━━ Data excerpts ━━

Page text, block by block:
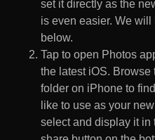
set it directly as the
is even easier. We
below.
Tap to open Photos
the latest iOS. Browse
folder on iPhone to
like to use as your
select and display it in
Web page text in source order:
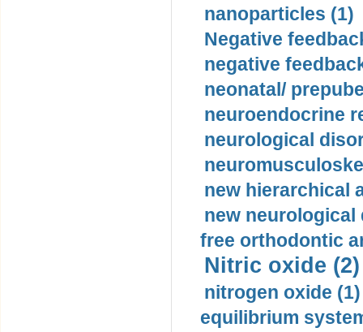
nanoparticles (1)
Negative
negative
neonatal/
neuroendocrine
neurological
new hierarchical
new neurological
free orthodontic
Nitric oxide (2)
nitrogen oxide (1)
equilibrium
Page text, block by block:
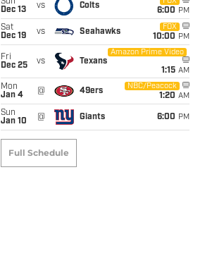
Sun
Dec 13
vs Colts
6:00 PM
Sat
Dec 19
vs Seahawks
FOX
10:00 PM
Fri
Dec 25
vs Texans
Amazon Prime Video
1:15 AM
Mon
Jan 4
@ 49ers
NBC/Peacock
1:20 AM
Sun
Jan 10
@ Giants 6:00 PM
Full Schedule
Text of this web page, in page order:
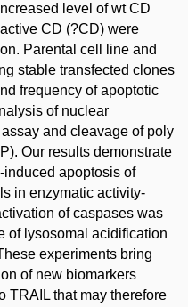
level of wt CD
CD (?CD) were
Parental cell line and
stable transfected clones
frequency of apoptotic
of nuclear
and cleavage of poly
Our results demonstrate
apoptosis of
in enzymatic activity-
of caspases was
of lysosomal acidification
experiments bring
of new biomarkers
TRAIL that may therefore
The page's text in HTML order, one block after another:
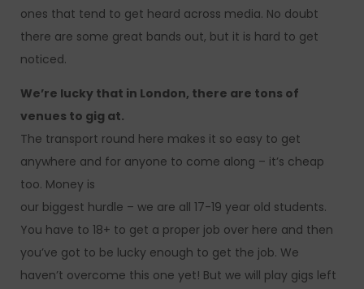
ones that tend to get heard across media. No doubt
there are some great bands out, but it is hard to get
noticed.
We’re lucky that in London, there are tons of
venues to gig at.
The transport round here makes it so easy to get
anywhere and for anyone to come along – it’s cheap
too. Money is
our biggest hurdle – we are all 17-19 year old students.
You have to 18+ to get a proper job over here and then
you’ve got to be lucky enough to get the job. We
haven’t overcome this one yet! But we will play gigs left
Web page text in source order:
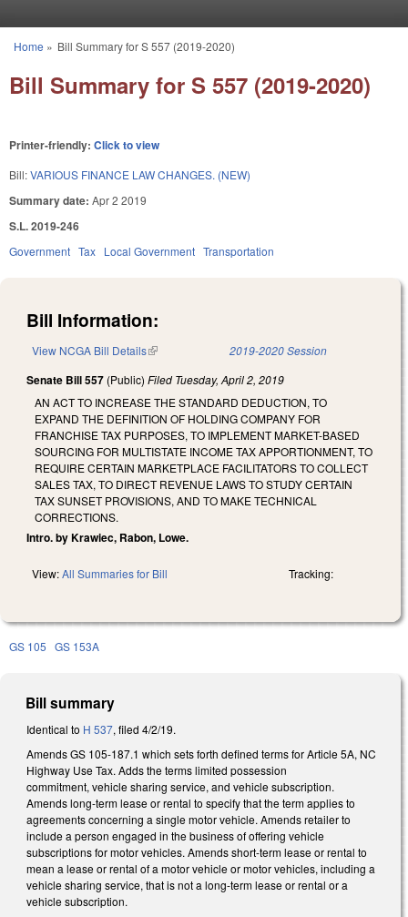
You are here
Home » Bill Summary for S 557 (2019-2020)
Bill Summary for S 557 (2019-2020)
Printer-friendly: Click to view
Bill:VARIOUS FINANCE LAW CHANGES. (NEW)
Summary date: Apr 2 2019
S.L. 2019-246
Government Tax Local Government Transportation
Bill Information:
View NCGA Bill Details(link is external) 2019-2020 Session
Senate Bill 557 (Public) Filed Tuesday, April 2, 2019
AN ACT TO INCREASE THE STANDARD DEDUCTION, TO
EXPAND THE DEFINITION OF HOLDING COMPANY FOR
FRANCHISE TAX PURPOSES, TO IMPLEMENT MARKET-BASED
SOURCING FOR MULTISTATE INCOME TAX APPORTIONMENT, TO
REQUIRE CERTAIN MARKETPLACE FACILITATORS TO COLLECT
SALES TAX, TO DIRECT REVENUE LAWS TO STUDY CERTAIN
TAX SUNSET PROVISIONS, AND TO MAKE TECHNICAL
CORRECTIONS.
Intro. by Krawiec, Rabon, Lowe.
View:All Summaries for Bill Tracking:
GS 105 GS 153A
Bill summary
Identical to H 537, filed 4/2/19.
Amends GS 105-187.1 which sets forth defined terms for Article 5A, NC
Highway Use Tax. Adds the terms limited possession
commitment, vehicle sharing service, and vehicle subscription.
Amends long-term lease or rental to specify that the term applies to
agreements concerning a single motor vehicle. Amends retailer to
include a person engaged in the business of offering vehicle
subscriptions for motor vehicles. Amends short-term lease or rental to
mean a lease or rental of a motor vehicle or motor vehicles, including a
vehicle sharing service, that is not a long-term lease or rental or a
vehicle subscription.

━━━

Task to carry out – Copy every line of the data that holds the string "sharing".

Exercise answer –
commitment, vehicle sharing service, and vehicle subscription.
vehicle sharing service, that is not a long-term lease or rental or a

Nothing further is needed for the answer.